'''
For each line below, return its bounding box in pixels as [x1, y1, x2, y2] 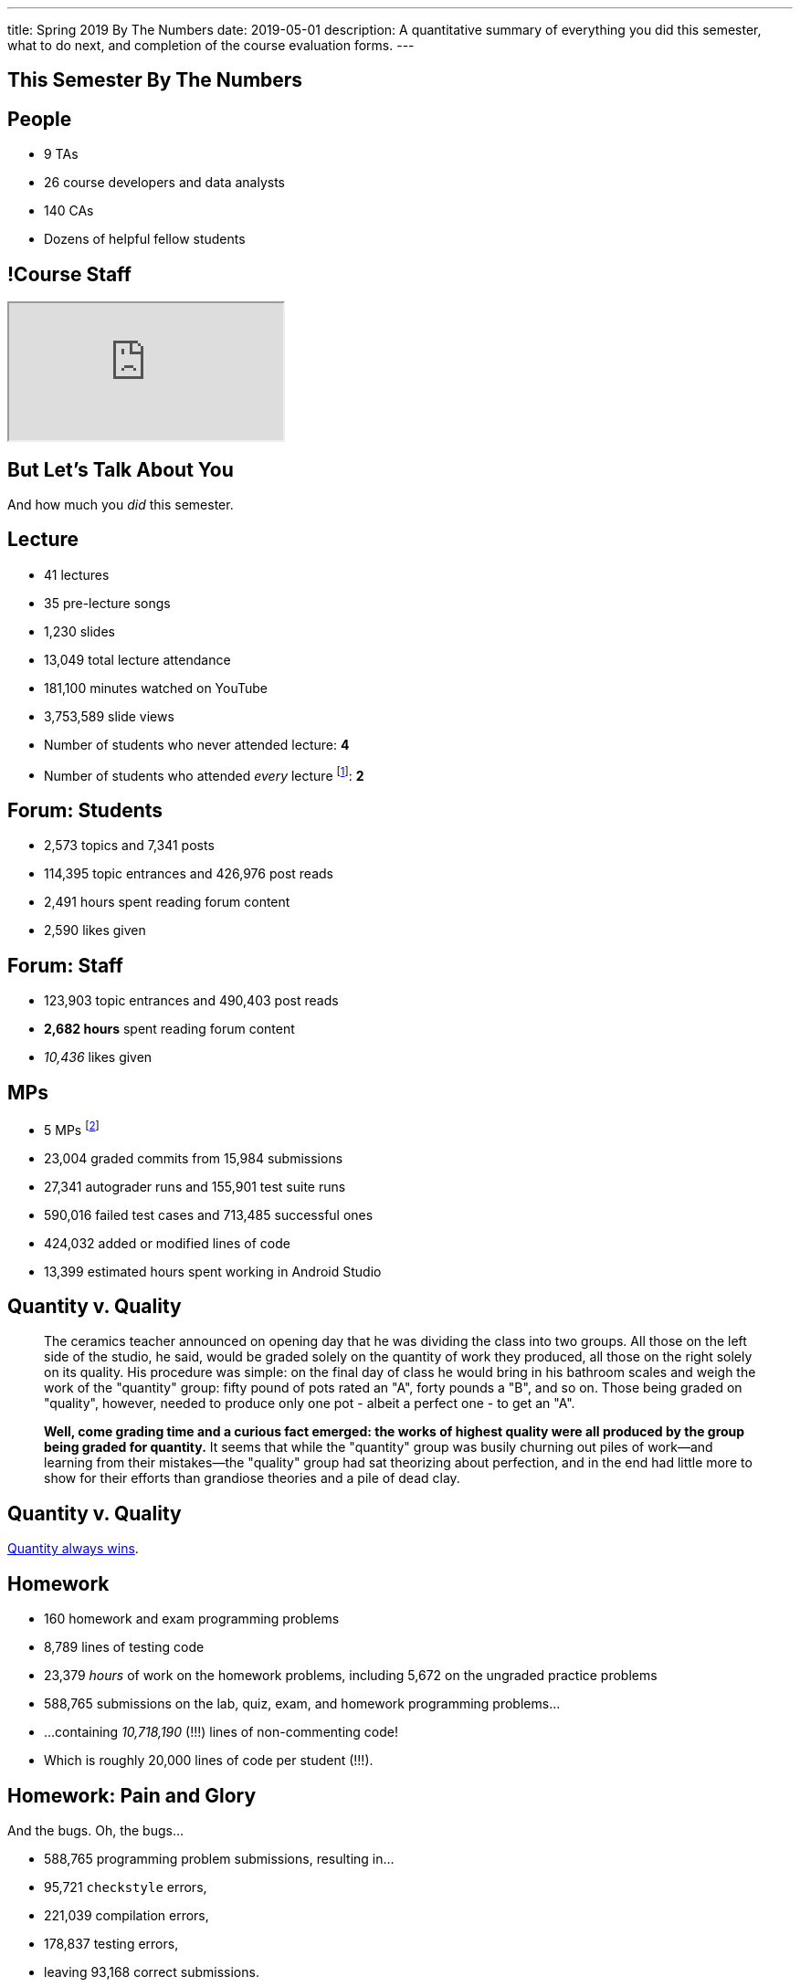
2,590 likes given [44, 922, 146, 939]
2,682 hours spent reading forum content [44, 1021, 295, 1037]
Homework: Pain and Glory [7, 1783, 257, 1807]
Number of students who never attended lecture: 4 [44, 736, 350, 752]
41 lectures [44, 566, 110, 583]
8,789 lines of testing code [44, 1639, 205, 1656]
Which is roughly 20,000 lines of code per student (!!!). [44, 1752, 374, 1769]
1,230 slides [44, 623, 115, 639]
'''
What is required: From the data above, work out how many lines contain the string "code" and reply with only the number.

Answer for this exercise: 2